Information below:

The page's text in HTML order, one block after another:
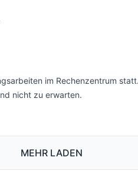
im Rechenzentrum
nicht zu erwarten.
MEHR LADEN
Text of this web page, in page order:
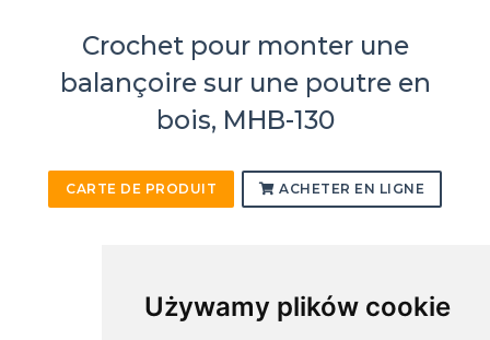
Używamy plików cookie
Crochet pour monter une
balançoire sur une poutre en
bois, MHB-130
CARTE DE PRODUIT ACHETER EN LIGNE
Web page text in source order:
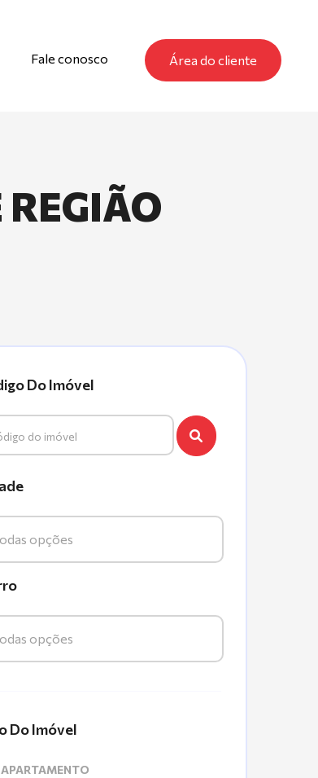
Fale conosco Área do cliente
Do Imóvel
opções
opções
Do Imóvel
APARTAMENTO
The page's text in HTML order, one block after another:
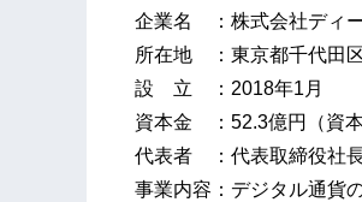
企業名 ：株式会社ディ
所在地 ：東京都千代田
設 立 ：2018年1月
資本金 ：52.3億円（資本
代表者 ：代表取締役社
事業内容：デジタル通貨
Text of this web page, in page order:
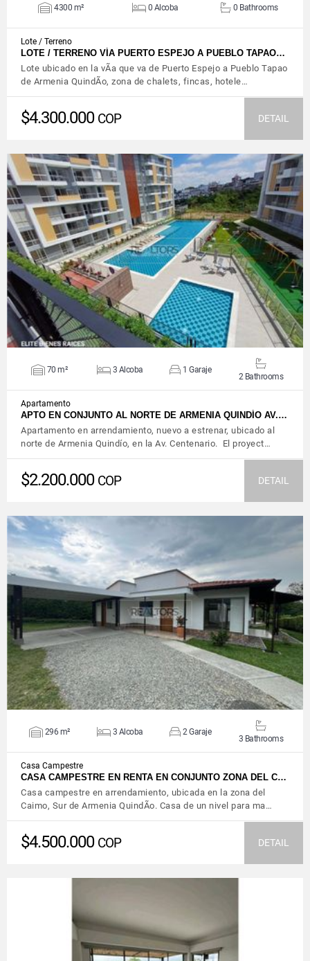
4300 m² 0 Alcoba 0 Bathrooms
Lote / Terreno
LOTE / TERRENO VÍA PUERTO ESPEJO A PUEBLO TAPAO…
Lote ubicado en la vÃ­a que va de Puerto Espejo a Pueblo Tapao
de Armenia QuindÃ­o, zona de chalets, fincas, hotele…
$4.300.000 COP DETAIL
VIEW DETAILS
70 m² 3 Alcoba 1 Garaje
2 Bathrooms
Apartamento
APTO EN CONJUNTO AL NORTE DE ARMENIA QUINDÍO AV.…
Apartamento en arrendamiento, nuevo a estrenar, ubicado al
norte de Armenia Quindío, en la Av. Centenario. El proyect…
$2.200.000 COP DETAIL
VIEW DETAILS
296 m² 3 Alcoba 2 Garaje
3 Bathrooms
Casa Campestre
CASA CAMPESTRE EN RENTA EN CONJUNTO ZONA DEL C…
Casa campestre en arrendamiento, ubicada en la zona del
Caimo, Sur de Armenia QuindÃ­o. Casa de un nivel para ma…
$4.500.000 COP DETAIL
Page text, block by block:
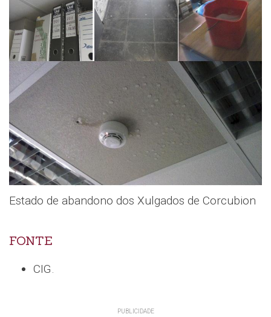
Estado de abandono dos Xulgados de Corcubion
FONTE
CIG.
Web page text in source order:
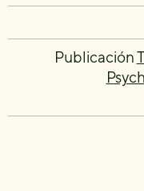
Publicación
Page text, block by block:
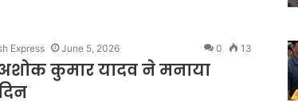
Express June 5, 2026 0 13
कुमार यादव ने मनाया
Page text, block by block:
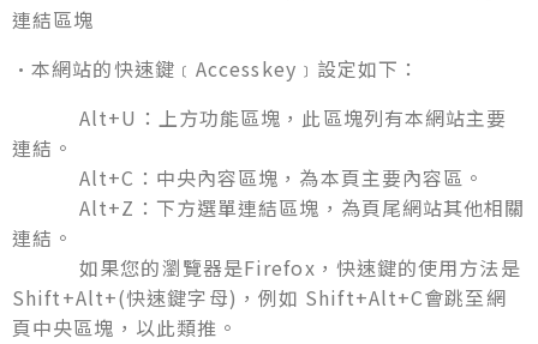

End of Information.

» **Goal of the exercise**
Exact copy, no pictures: set down all the entries again as they stand.

» **Response**
The page's text in HTML order, one block after another:
im Rechenzentrum
nicht zu erwarten.
MEHR LADEN
Text of this web page, in page order:
Używamy plików cookie
Crochet pour monter une
balançoire sur une poutre en
bois, MHB-130
CARTE DE PRODUIT ACHETER EN LIGNE
Web page text in source order:
Fale conosco Área do cliente
Do Imóvel
opções
opções
Do Imóvel
APARTAMENTO
The page's text in HTML order, one block after another:
企業名 ：株式会社ディ
所在地 ：東京都千代田
設 立 ：2018年1月
資本金 ：52.3億円（資本
代表者 ：代表取締役社
事業内容：デジタル通貨
Text of this web page, in page order:
4300 m² 0 Alcoba 0 Bathrooms
Lote / Terreno
LOTE / TERRENO VÍA PUERTO ESPEJO A PUEBLO TAPAO…
Lote ubicado en la vÃ­a que va de Puerto Espejo a Pueblo Tapao
de Armenia QuindÃ­o, zona de chalets, fincas, hotele…
$4.300.000 COP DETAIL
VIEW DETAILS
70 m² 3 Alcoba 1 Garaje
2 Bathrooms
Apartamento
APTO EN CONJUNTO AL NORTE DE ARMENIA QUINDÍO AV.…
Apartamento en arrendamiento, nuevo a estrenar, ubicado al
norte de Armenia Quindío, en la Av. Centenario. El proyect…
$2.200.000 COP DETAIL
VIEW DETAILS
296 m² 3 Alcoba 2 Garaje
3 Bathrooms
Casa Campestre
CASA CAMPESTRE EN RENTA EN CONJUNTO ZONA DEL C…
Casa campestre en arrendamiento, ubicada en la zona del
Caimo, Sur de Armenia QuindÃ­o. Casa de un nivel para ma…
$4.500.000 COP DETAIL
Page text, block by block:
Estado de abandono dos Xulgados de Corcubion
FONTE
CIG.
Web page text in source order:
Publicación
Page text, block by block:
Express June 5, 2026 0 13
कुमार यादव ने मनाया
Page text, block by block:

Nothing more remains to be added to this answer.